23 Eylül 2010 Perşembe

Ben Bir Yolculuk Yaptım - Bozcaada

''İnsan yaşadığı yere benzer  
O yerin suyuna, o yerin toprağına benzer  
Suyunda yüzen balığa  
Toprağını iten çiçeğe  
Dağlarının, tepelerinin dumanlı eğimine  
Konyanın beyaz  
Antebin kırmızı düzlüğüne benzer  
Göğüne benzer ki gözyaşları mavidir  
Denize benzer ki dalgalıdır bakışları  
Evlerine, sokaklarına, köşebaşlarına  
Öylesine benzer ki  Ve avlularına ...'' Edip Cansever 


Bozcaada gezimize pırıl pırıl bir İstanbul sabahının ilk ışıklarında yola koyularak başlıyoruz.
Sabahın ilk saatlerinde kaç kişi görmüştür Halic'i gün henüz doğmuşken,ama işe yetişme telaşı ile değil , yaşadığı şehre birde bu saatte bakmak için kaç kişi bakmıştır.Tıpkı gün yeni doğmuşken öyle önemli bir sebeptende değil sadece çişe gitmek için kalktığında yanında uyuyan sevgilin yüzünü daha doğrusu o saatteki yüzünü, o hep bildiğini sandığın yüzünü ilk kez görürsün ya '' O bu yüzünü hiç görmemiştir.'' işte onun gibi kaç kişi görmüştür. Ben ilk kez gördüm. Size bu görüntüyü tabi ki anlatmayacağım,bildiğim kelimeler tarife yetmeyecektir,ancak bir gün yine sabahın ilk ışıklarıyla kalkıp sadece bu görüntünün peşine düşeceğim fotoğraf makinemle, o zaman bu görüntüleri'de yine sizinle paylaşacağımdan şüpheniz olmasın.


Bu kadar konuştum ama bir türlü İstanbul'dan çıkamadım tamam sizi fazla sıkmadan 5  saat süren yolculuğumuzu anlatmıyor direk Bozcaadaya geçiyorum (bu kıyağımıda unutmayın)


Bozcaada'ya bu benim üçüncü gelişim  Geyikli iskelesinde feribot beklerken sahildeki çay bahçesinde bira içmek hayatımda üç kez uygulayabildiğim en büyük zevklerimdendir.Feribota binince normalde 45-50 dakika süren yol sanki bir sigara içimi sürede sona eriyor yada bana öyle geliyor feribot'un adaya yavaş yavaş yaklaşması önce adanın tepesindeki vericilerin daha sonra kalenin ve evlerin, git gide kayıkların ve en sonunda insanların görünmesi...


Ne demişti Edip Cansever sözümüze başlarken '' İnsan yaşadığı yere benzer...

20. yüzyıl başında nüfusun yarısından biraz fazlasını Rumlar oluştururken, bugün adada sadece 30 kadar Rum kalmıştır.

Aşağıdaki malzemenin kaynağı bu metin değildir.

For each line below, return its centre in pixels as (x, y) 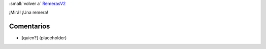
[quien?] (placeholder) (44, 38)
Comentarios (30, 26)
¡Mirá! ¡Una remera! (29, 13)
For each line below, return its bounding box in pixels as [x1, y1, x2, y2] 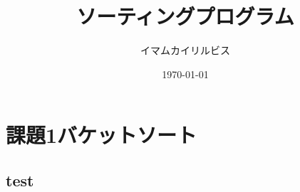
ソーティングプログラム [76, 1, 294, 31]
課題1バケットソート [6, 120, 197, 149]
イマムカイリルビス [140, 43, 230, 58]
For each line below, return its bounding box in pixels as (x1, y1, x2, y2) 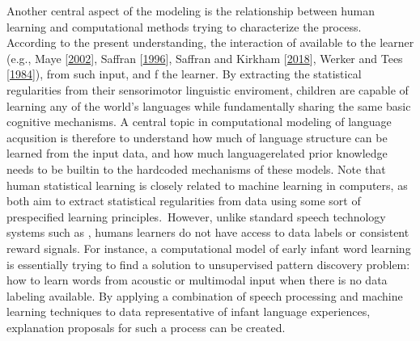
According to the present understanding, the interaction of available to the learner (6, 34, 414, 51)
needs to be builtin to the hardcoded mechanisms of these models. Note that (6, 160, 386, 177)
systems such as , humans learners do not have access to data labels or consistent (6, 224, 409, 241)
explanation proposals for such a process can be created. (6, 318, 286, 335)
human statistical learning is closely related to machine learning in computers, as (6, 176, 408, 193)
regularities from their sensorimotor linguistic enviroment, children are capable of (6, 81, 409, 98)
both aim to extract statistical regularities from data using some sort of (6, 192, 361, 209)
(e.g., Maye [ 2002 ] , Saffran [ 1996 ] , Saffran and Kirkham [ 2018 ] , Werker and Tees (6, 49, 403, 66)
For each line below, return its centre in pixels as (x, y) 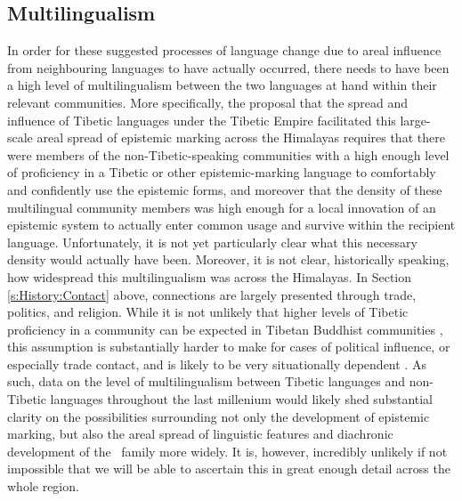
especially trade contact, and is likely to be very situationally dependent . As (217, 364)
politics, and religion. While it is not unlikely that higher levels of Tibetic (208, 312)
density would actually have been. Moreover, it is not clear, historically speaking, (228, 259)
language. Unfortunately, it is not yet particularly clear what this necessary (212, 242)
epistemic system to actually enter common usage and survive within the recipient (231, 225)
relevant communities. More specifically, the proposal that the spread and (208, 102)
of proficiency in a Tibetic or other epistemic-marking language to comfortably (222, 172)
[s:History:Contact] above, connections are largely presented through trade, (212, 294)
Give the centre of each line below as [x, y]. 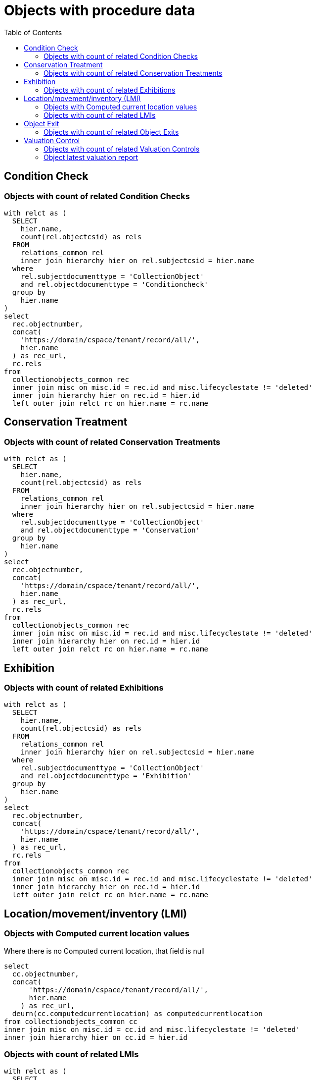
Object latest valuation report [91, 157]
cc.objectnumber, [45, 974]
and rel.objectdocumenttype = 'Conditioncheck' [114, 284]
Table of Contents [33, 32]
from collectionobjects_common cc [71, 1021]
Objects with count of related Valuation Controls [122, 149]
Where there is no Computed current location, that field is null [104, 951]
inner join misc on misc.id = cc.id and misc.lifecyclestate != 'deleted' [152, 1029]
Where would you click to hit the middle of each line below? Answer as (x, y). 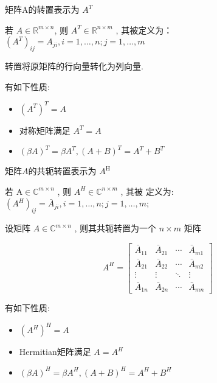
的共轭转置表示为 (62, 171)
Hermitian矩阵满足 (55, 352)
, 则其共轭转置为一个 (115, 228)
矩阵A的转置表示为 (42, 9)
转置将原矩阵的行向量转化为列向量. (74, 65)
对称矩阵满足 (45, 130)
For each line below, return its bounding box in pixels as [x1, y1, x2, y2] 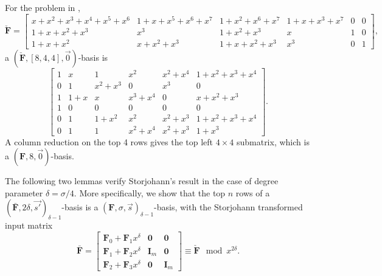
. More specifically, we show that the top [74, 186, 226, 199]
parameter [5, 186, 43, 199]
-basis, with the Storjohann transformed [154, 201, 303, 213]
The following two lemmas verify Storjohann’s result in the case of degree [5, 174, 279, 187]
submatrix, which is [236, 135, 310, 148]
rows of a [235, 186, 270, 199]
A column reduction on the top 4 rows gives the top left [5, 135, 214, 148]
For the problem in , [5, 1, 80, 13]
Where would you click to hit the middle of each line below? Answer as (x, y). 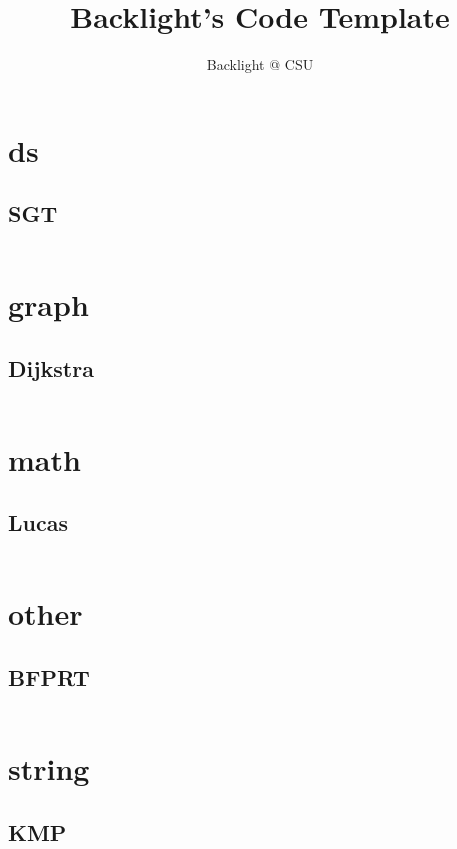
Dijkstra (51, 367)
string (49, 768)
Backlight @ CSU (260, 64)
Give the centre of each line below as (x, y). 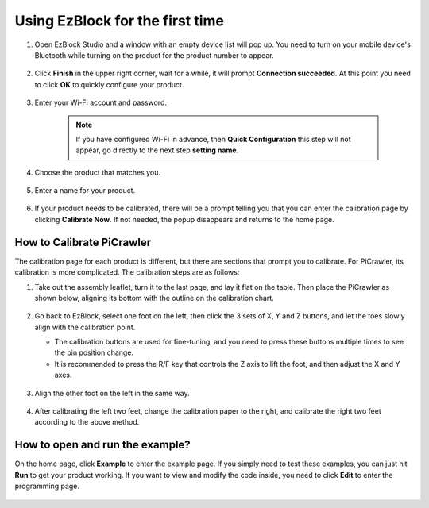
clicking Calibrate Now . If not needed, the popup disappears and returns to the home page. (185, 219)
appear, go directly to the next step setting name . (157, 150)
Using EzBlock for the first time (120, 21)
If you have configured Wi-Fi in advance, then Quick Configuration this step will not (213, 139)
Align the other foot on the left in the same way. (112, 393)
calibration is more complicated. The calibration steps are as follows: (127, 272)
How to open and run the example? (102, 445)
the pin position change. (94, 352)
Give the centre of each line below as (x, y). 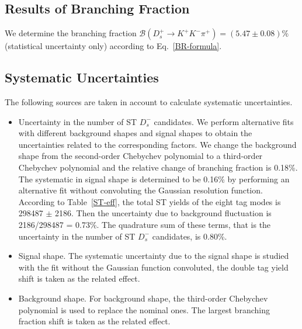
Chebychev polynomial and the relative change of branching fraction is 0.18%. (158, 167)
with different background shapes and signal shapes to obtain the (135, 133)
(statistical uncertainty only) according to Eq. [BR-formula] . (113, 46)
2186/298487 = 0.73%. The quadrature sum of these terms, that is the (145, 224)
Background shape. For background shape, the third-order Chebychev (143, 298)
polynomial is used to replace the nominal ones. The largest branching (144, 309)
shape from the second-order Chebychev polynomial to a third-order (140, 156)
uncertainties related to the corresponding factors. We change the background (157, 144)
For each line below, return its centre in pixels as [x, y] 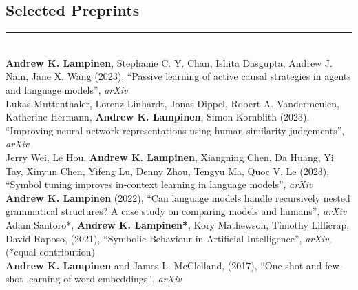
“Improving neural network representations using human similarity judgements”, [175, 130]
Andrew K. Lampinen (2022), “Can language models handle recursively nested [178, 197]
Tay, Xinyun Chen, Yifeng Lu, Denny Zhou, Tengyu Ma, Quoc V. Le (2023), [168, 170]
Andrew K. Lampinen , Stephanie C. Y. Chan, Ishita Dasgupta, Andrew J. [169, 62]
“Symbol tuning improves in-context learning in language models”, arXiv [159, 184]
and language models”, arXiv [67, 89]
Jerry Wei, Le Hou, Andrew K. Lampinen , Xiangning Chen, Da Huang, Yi [170, 157]
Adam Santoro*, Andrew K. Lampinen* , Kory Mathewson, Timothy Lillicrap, [178, 224]
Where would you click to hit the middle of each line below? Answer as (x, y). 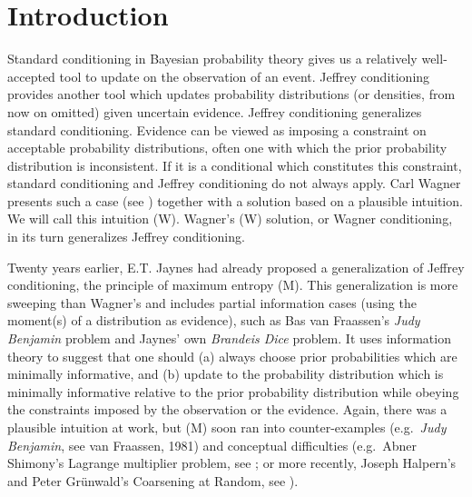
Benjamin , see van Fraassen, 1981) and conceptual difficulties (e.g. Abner (212, 445)
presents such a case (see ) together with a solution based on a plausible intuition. (235, 200)
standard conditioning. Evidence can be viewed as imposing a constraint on (217, 129)
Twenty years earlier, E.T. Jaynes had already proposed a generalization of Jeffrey (236, 267)
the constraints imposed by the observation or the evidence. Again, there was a (227, 409)
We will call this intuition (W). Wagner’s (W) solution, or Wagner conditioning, (230, 219)
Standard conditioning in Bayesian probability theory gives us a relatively (212, 59)
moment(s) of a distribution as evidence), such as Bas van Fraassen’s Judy (214, 320)
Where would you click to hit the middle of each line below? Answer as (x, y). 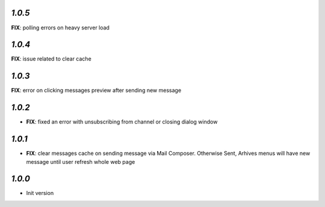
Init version (40, 193)
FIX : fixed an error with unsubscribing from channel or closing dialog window (122, 122)
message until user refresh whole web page (81, 161)
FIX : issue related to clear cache (51, 59)
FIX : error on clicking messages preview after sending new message (96, 91)
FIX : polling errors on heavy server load (60, 28)
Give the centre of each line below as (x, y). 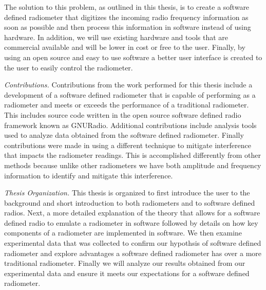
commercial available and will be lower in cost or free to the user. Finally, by (125, 47)
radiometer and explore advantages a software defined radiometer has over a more (133, 253)
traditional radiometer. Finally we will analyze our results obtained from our (125, 263)
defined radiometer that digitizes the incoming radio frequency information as (126, 17)
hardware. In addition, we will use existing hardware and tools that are (116, 37)
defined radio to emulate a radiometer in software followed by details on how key (131, 222)
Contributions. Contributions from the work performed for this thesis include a (128, 85)
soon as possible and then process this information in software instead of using (128, 27)
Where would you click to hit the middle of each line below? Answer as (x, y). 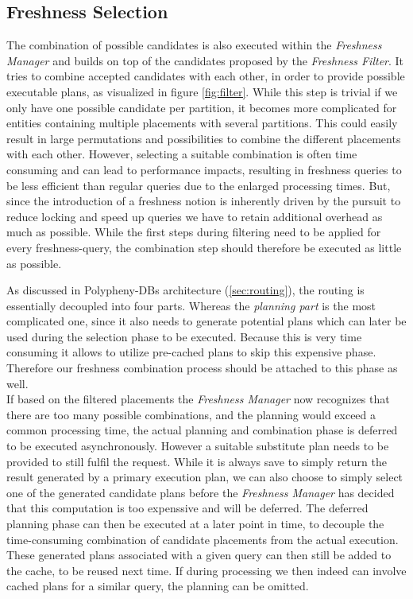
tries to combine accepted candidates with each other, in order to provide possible (206, 76)
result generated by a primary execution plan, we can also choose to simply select (205, 477)
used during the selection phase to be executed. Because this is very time (184, 336)
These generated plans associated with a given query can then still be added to (199, 555)
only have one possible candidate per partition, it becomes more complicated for (202, 107)
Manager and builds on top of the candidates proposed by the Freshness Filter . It (205, 60)
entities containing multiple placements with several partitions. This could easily (202, 123)
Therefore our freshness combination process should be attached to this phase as (202, 368)
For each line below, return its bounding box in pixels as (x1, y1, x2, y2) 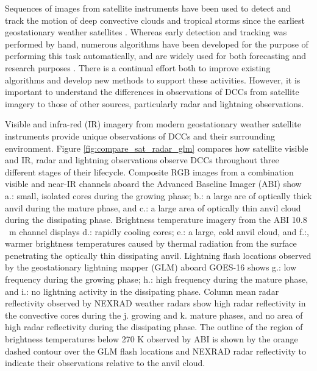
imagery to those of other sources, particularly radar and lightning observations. (5, 97, 304, 110)
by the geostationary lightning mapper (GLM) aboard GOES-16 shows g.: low (5, 261, 297, 274)
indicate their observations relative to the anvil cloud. (5, 356, 205, 369)
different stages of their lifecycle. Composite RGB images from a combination (5, 165, 294, 178)
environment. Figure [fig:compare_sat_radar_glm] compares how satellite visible (5, 141, 308, 154)
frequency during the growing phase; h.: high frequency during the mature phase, (5, 273, 308, 286)
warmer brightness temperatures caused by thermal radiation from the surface (5, 237, 297, 250)
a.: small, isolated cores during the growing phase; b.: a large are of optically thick (5, 189, 312, 202)
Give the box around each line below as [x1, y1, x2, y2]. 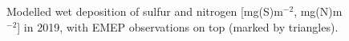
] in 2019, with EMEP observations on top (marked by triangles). [17, 18, 339, 35]
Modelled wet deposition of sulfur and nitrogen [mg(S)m [6, 3, 283, 19]
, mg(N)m [294, 3, 343, 19]
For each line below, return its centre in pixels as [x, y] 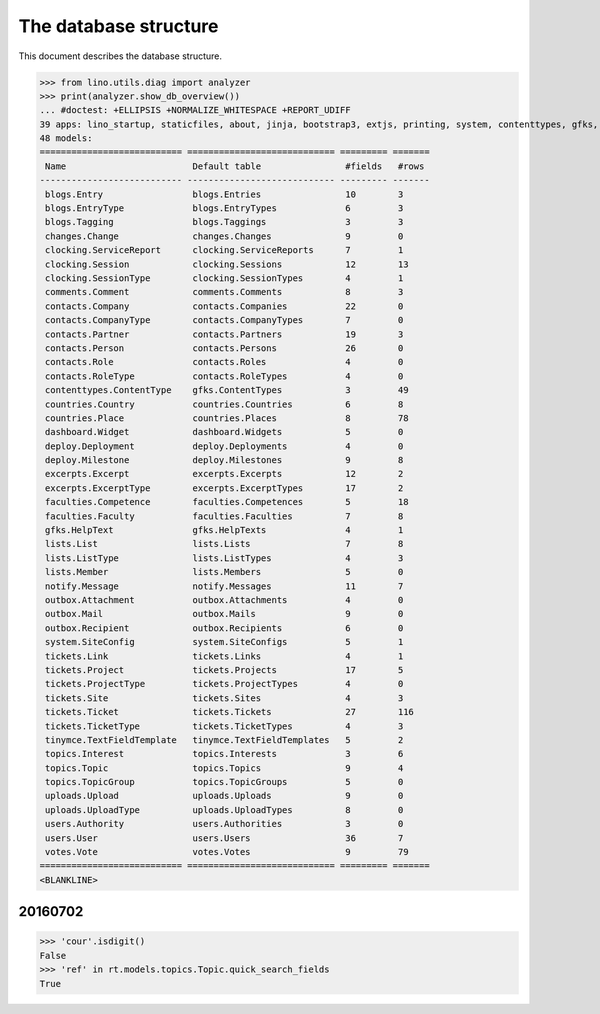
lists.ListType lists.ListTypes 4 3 [224, 558]
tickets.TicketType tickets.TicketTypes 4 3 [224, 726]
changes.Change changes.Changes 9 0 [224, 236]
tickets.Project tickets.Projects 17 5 [224, 669]
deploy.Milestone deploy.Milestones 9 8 [224, 460]
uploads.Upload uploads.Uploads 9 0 [224, 796]
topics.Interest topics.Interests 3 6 [224, 754]
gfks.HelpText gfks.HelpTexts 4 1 [224, 530]
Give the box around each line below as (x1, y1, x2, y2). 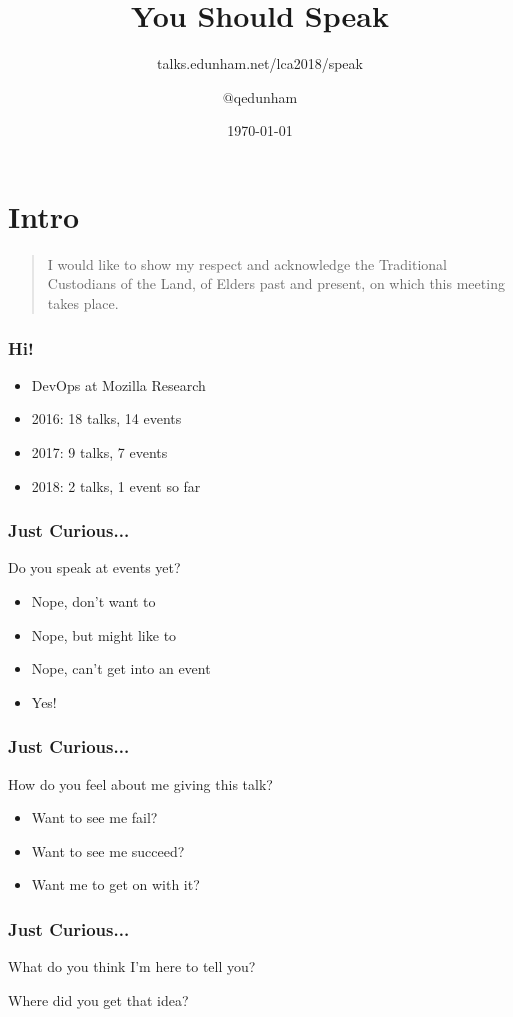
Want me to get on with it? (31, 874, 200, 895)
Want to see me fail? (31, 807, 158, 828)
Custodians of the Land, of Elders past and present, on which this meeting (47, 273, 505, 294)
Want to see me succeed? (31, 840, 185, 861)
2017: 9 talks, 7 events (31, 442, 168, 463)
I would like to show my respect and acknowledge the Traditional (47, 253, 448, 274)
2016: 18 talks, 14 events (31, 408, 182, 429)
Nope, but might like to (31, 624, 177, 645)
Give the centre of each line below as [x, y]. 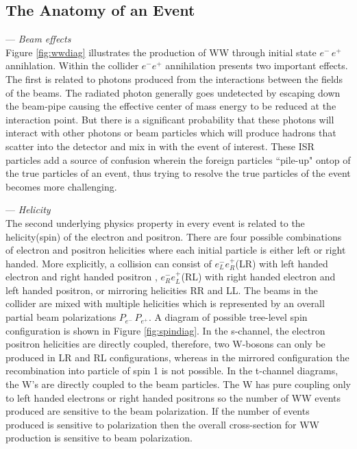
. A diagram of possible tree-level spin [228, 317]
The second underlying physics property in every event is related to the [155, 222]
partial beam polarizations [61, 317]
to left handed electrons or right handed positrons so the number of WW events [173, 397]
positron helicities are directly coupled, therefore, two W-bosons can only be [165, 344]
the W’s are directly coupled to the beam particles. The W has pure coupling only [178, 384]
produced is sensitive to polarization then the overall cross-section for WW [162, 424]
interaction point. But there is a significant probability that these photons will [170, 119]
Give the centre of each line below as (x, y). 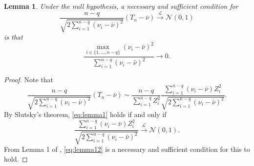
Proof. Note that (29, 79)
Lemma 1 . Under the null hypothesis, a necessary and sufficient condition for (121, 6)
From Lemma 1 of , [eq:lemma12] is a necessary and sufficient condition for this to (127, 149)
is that (13, 37)
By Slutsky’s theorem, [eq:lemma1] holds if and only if (85, 114)
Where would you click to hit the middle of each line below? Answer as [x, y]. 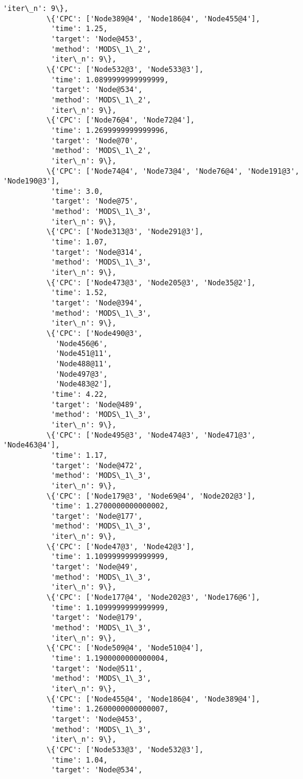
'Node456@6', [81, 343]
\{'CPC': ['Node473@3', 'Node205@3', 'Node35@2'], [151, 283]
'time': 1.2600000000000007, [110, 709]
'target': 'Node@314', [97, 252]
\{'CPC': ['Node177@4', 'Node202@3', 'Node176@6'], [153, 598]
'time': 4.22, [79, 394]
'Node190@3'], [32, 181]
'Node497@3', [81, 374]
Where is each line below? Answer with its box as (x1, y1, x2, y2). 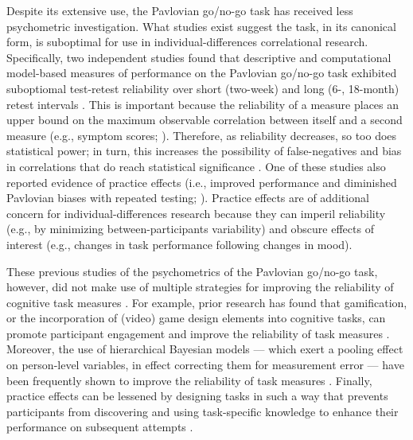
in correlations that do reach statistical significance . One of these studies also (6, 158, 386, 174)
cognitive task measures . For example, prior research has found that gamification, (6, 294, 407, 310)
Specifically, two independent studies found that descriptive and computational (6, 49, 392, 65)
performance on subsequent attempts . (6, 419, 193, 435)
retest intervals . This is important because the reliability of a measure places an (6, 95, 399, 112)
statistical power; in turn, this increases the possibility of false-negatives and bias (6, 142, 402, 159)
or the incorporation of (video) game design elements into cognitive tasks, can (6, 310, 386, 326)
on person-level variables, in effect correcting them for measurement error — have (6, 356, 404, 373)
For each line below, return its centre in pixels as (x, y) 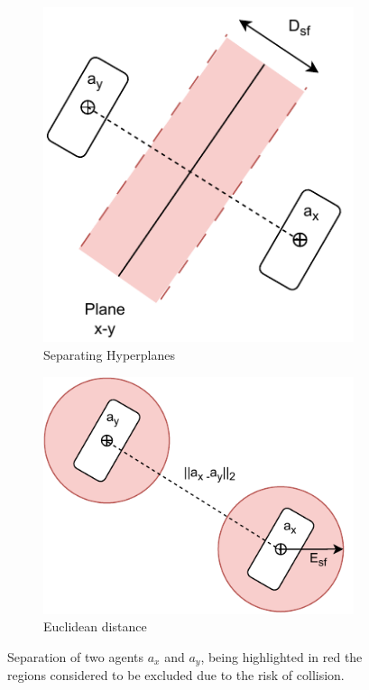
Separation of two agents (76, 656)
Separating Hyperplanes (110, 354)
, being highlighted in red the (281, 656)
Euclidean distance (95, 626)
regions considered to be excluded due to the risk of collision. (176, 675)
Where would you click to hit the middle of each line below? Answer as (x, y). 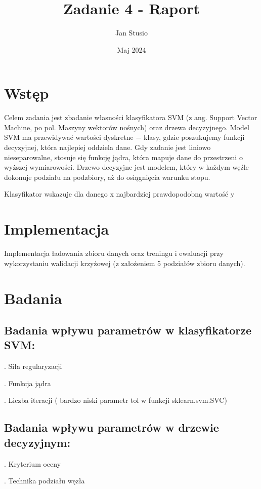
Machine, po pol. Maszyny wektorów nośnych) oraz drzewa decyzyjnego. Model (127, 127)
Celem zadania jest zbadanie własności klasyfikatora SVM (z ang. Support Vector (131, 117)
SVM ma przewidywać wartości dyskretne (69, 137)
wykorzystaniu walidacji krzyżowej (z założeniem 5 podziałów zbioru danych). (125, 263)
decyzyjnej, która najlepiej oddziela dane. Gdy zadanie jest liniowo (107, 147)
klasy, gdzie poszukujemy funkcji (194, 137)
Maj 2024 (132, 49)
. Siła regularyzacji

Bu nüfus azalmasının nedeni olarak Rum azınlığın bir "yıldırma" siyasetiyle kaçırıldığını öne sürenler vardır ki bana göre doğrudur. Azınlığı yıldıran sebepler arasında 6-7 Eylül OlaylarıKıbrıs Sorunu, toprakların düşük bedelle kamulaştırılması, Lozan Antlaşması'nda azınlıkların haklarının korunmasına ilişkin maddelere Türk hükümetlerinin uymaması, daha büyük bir Rum toplumu barındıran komşu Gökçeada'daki Rumların göç etmesi sayılmaktadır.

















                 
Özellikle, Lozan Antlaşması'nın 14. maddesi uyarınca, adadaki güvenlik güçlerinin yerel halktan müteşekkil olması kuralına Türkiye'nin uymadığı iddia edilmektedir ki bu iddia'da doğrudur. Adadan ayrılan Rumlar Türkiye dışına göç etmiştir. Bu göç 1970'ten sonra hızlanmış ve sonunda Türkler tam anlamıyla adaya sahip olmuşlardır. Bugün ada nüfusunun büyük bölümü Çanakkale'den yada çevre köylerden gelen insanlardan oluşmakta.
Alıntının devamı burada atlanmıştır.